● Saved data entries

BEGIN

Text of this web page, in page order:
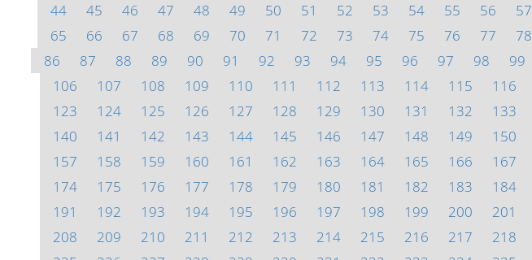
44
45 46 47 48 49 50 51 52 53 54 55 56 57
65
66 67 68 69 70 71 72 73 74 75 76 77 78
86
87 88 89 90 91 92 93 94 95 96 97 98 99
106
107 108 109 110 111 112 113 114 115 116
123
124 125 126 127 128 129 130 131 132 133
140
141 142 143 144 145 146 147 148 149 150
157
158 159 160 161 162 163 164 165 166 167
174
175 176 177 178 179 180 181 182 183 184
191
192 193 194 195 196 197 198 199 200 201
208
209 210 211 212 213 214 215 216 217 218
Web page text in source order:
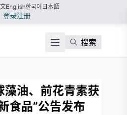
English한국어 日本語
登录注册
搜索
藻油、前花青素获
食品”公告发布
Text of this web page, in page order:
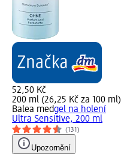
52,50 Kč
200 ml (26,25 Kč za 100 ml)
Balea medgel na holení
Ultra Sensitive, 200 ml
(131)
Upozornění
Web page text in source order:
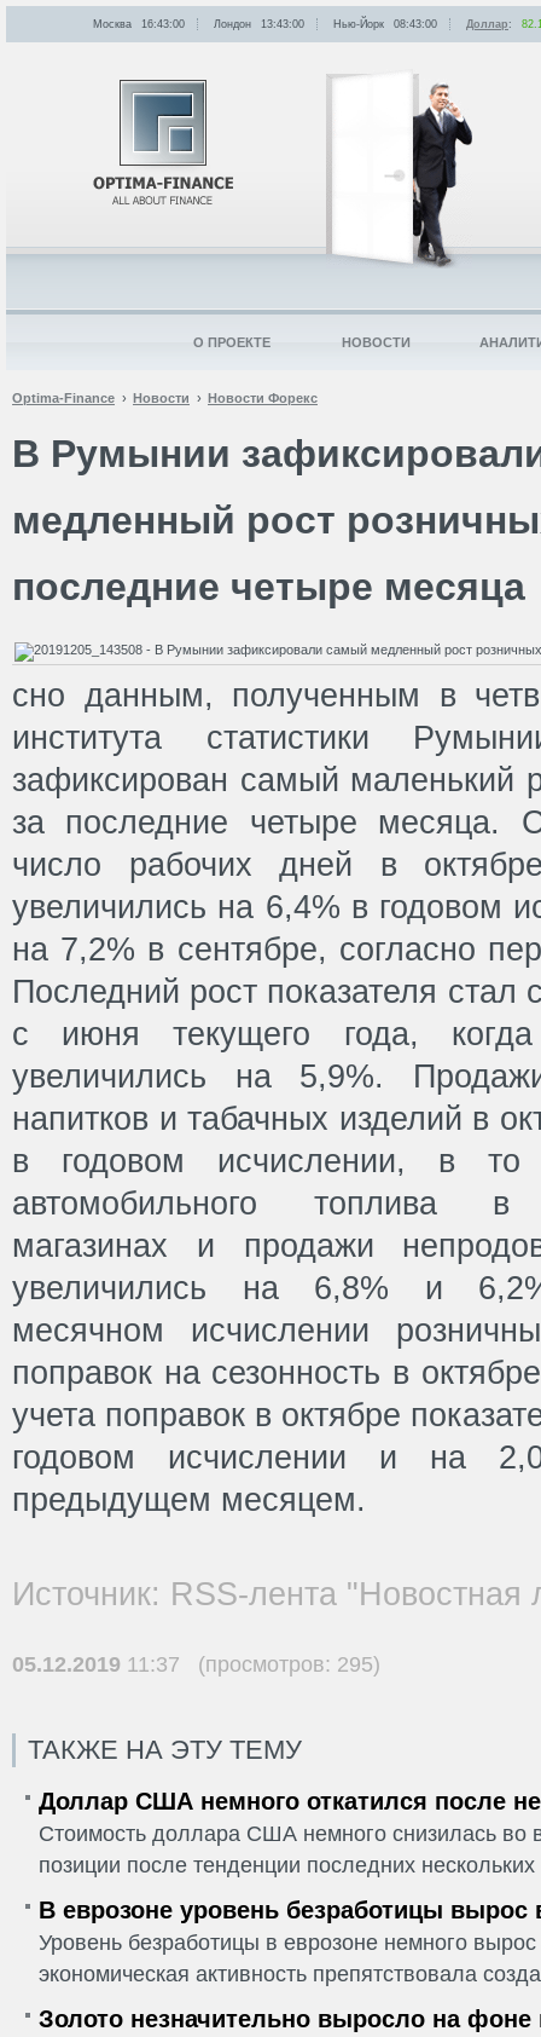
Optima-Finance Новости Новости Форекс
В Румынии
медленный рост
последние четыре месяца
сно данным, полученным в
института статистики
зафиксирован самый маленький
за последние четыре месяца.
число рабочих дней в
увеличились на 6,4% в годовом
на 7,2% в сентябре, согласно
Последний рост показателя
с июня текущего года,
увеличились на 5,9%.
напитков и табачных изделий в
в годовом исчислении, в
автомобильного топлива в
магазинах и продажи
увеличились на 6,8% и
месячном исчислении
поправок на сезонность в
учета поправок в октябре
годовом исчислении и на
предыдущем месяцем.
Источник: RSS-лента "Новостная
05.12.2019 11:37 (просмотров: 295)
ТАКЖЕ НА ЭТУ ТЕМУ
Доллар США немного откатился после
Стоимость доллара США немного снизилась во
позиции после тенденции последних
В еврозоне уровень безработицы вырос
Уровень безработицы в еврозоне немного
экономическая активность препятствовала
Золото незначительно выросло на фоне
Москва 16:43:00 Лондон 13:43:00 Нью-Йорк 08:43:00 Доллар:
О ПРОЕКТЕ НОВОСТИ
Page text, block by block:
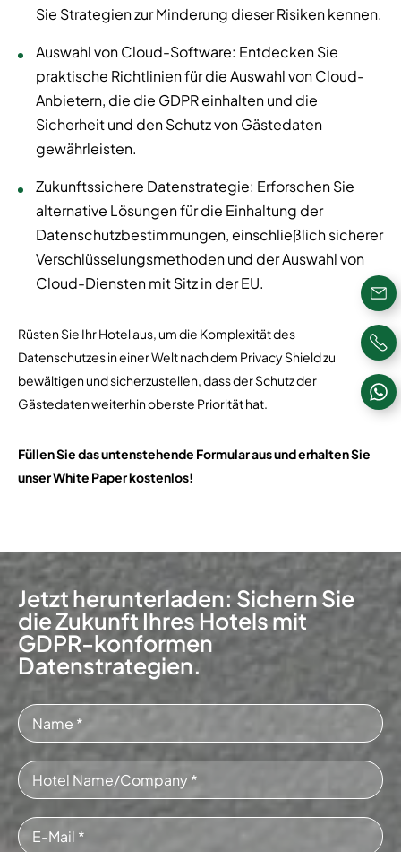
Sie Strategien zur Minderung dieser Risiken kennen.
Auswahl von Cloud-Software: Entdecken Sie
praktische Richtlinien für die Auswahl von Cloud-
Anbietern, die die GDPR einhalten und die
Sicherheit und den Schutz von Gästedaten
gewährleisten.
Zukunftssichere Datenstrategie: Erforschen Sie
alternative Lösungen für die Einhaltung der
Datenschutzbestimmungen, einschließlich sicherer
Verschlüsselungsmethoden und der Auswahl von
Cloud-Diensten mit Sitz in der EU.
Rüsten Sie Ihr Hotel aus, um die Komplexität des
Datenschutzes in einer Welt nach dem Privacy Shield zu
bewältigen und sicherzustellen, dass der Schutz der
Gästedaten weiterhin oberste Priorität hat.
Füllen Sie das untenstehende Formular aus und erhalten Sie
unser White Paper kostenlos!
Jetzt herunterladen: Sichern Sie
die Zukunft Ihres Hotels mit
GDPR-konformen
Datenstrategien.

END
BEGIN

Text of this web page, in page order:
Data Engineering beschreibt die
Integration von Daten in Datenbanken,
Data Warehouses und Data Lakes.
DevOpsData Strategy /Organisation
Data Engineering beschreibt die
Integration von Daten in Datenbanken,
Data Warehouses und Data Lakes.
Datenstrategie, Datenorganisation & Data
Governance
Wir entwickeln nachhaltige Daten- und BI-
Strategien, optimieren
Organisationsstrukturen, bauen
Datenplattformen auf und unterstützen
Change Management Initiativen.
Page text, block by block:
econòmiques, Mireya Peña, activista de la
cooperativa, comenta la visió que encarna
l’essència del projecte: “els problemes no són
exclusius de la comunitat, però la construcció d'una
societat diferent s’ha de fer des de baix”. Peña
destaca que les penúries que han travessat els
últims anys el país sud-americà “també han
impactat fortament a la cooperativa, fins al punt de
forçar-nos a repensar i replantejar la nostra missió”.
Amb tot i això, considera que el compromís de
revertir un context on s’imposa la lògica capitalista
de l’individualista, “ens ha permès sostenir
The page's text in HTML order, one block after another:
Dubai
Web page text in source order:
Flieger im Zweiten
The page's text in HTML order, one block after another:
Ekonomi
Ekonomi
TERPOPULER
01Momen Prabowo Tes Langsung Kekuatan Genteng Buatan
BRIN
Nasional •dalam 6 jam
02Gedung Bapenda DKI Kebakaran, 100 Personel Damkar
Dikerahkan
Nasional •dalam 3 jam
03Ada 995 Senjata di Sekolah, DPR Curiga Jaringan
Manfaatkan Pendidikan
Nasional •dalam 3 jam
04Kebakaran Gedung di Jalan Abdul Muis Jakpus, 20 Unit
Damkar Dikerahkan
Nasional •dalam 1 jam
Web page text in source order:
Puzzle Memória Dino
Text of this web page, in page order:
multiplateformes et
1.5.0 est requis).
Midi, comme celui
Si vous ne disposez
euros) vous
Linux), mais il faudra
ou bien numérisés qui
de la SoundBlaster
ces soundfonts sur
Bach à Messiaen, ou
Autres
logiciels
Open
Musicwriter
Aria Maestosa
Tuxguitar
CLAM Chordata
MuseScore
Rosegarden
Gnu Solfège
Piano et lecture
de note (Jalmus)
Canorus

END
BEGIN

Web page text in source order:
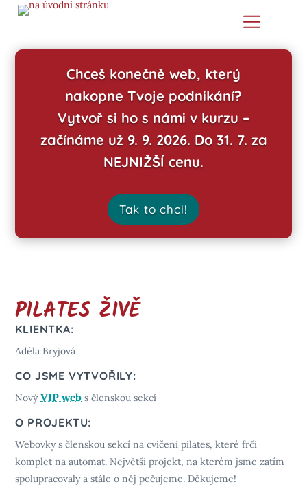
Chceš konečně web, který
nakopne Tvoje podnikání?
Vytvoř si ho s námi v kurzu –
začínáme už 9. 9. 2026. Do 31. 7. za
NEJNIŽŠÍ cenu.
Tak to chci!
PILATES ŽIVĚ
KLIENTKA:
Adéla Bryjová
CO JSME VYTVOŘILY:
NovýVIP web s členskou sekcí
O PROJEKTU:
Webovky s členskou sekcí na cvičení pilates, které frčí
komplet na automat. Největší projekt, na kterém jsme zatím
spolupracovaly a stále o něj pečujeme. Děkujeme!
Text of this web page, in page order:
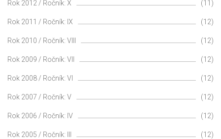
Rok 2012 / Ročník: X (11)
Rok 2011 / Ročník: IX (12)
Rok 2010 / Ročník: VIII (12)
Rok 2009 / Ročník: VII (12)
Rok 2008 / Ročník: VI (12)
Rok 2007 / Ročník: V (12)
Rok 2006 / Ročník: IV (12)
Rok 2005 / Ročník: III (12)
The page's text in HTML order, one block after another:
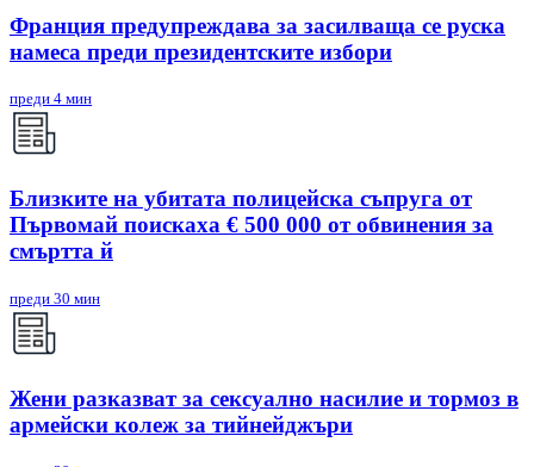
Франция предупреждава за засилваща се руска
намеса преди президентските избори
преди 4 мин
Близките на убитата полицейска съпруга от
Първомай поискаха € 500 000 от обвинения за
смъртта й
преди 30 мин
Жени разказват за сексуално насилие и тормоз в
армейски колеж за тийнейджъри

END

● Task objective
Within the records above, work out on how many lines the string "sekcí" appears, and give only that number.

● Result below
2